Полог дёрнулся снова, и Багратион, смутившись, замолк. На пороге стоял тот, кого он только что укорял, - главнокомандующий Леонтий Беннигсен, который, казалось, вовсе не обратил внимания на то, что сказал князь, хотя не мог не слышать его слов. Барклай-де-Толли незаметно усмехнулся: от выговора князя спасло только то, что главнокомандующий не знал русского языка. Беннигсен, ни с кем не поздоровавшись, прошествовал к столу и, обогнув его, замер над картой, словно хищник над беспечной жертвой. Вслед за ним вошла его свита - ещё несколько генералов. Многие из них Барклаю-де-Толли были знакомы, даже этот двадцатилетний юнец Кутайсов, желторотый птенец по своей сути, растиравший сейчас озябшие от мороза руки, и тот был ему известен, и притом в самом положительном свете в качестве первоклассного начальника артиллерии.
Беннигсен обвёл собравшихся острым, неприятным взглядом, и у Барклая-де-Толли, решившего подойти к карте поближе, чтобы лучше видеть то, на что укажет главнокомандующий, невольно пробежал мороз по коже. Свита Беннигсена тем временем окружила стол, и собрание началось.
В резкой, отрывистой манере Беннигсена объяснять диспозицию, да и вообще говорить Барклай-де-Толли всегда, сколько знал Леонтия Леонтьевича, находил его неуверенность в себе и в способностях армии. Этот день, казалось, исключением не должен был стать. Сегодня Беннигсен говорил даже резче, чем обычно, и Михаил Богданович понял, что обстоятельства для русской армии сложились не очень благополучно, и сражение, которое ныне обсуждается, будет одним из страшнейших за всю кампанию.

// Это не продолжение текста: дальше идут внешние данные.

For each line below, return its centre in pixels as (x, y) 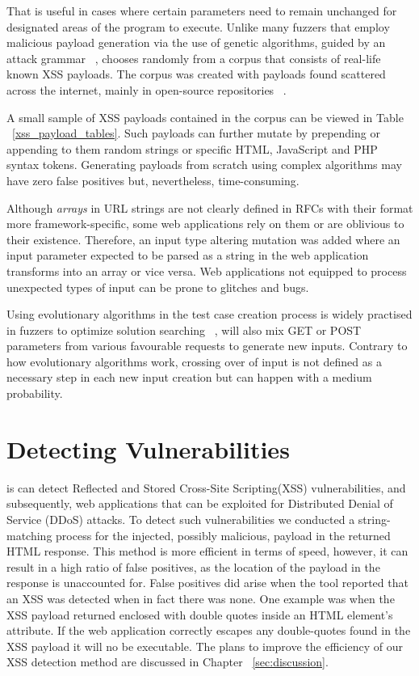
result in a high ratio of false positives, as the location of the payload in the (193, 566)
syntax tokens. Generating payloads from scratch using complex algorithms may (204, 165)
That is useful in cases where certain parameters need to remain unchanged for (202, 11)
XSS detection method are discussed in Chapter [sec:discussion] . (168, 662)
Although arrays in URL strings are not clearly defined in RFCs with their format (210, 207)
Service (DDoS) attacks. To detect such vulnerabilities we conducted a (181, 519)
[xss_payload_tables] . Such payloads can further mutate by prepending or (196, 133)
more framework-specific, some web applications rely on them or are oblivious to (205, 224)

- Прежде всего, - начал Беннигсен, перекинувшись парой реплик с адъютантом, - я бы хотел поблагодарить генерал-майора Барклая-де-Толли за мужественное сопротивление врагу вчера при Гофе. Ваши солдаты хорошо держались.
Напряжённое лицо Михаила Богдановича немного, почти незаметно стало светлее, он расправил плечи и ответил:
- Благодарю Вас, Ваше высокопревосходительство.
Беннигсен продолжил описывать в красках диспозицию к сражению. Вся его нервозность и резкость, к немалому удивлению Барклая, вдруг исчезла, на смену им пришло нетерпение воина, отчаянно желающего сражаться. И хотя Беннигсен совсем недавно разменял уже седьмой десяток, распалялся он подобно семнадцатилетнему юнцу. Барклай-де-Толли, немного скосив глаза в сторону, увидел, как молодой Кутайсов, шепча что-то на ухо одному из генералов, тихонько посмеивался над главнокомандующим.
Вкратце всю длительную речь Беннигсена, за время которой некоторые члены свиты, и в особенности Кутайсов, горевший знакомым любому воину желанием броситься в бой, успели заскучать, можно было свести к следующему: в селении Серпален, находившемся перед левым флангом русской армии, должен был стоять отряд генерала Карла Багговута; правым крылом командовал Николай Тучков, а левым - Александр Остерман-Толстой; артиллерией начальствовал Дмитрий Резвый, который тут же шепнул что-то Кутайсову, отчего молодой граф просиял. Отряду Барклая-де-Толли же выпало находиться непосредственно в Прейсиш-Эйлау и защищать этот город всеми силами. Багратиону, который и думать забыл о неприятном происшествии перед советом, главнокомандующий поручил встать перед отрядом Барклая, чтобы дать армии возможность беспрепятственно пройти через Прейсиш-Эйлау и построиться в боевой порядок за городом. На том совет окончился, и Беннигсен отпустил генералов.
Барклай-де-Толли вышел из шатра сразу за Багратионом. Лицо последнего выражало глубокую задумчивость, и Михаил Богданович не верил тому, что видит. Они с князем совсем недавно начали сражаться вместе, но, как успел понять Барклай, великий Суворов неспроста приблизил к себе этого человека. Багратион и Суворов были очень похожи, может быть, даже больше, чем могло показаться на первый взгляд. Но схожесть эта была вовсе не внешней (это было бы просто смешно!), а внутренней, которая гораздо вернее наружного облика. Оба они предпочитали не держать обороны, не следовать мудрёным диспозициям, а искать врага, находить и бить его, даже если силы заведомо неравны. Барклай-де-Толли видел плоды этой тактики в виде блистательных побед над турками, но французы - не турки, полагал он, и с ними такой метод может обернуться катастрофой.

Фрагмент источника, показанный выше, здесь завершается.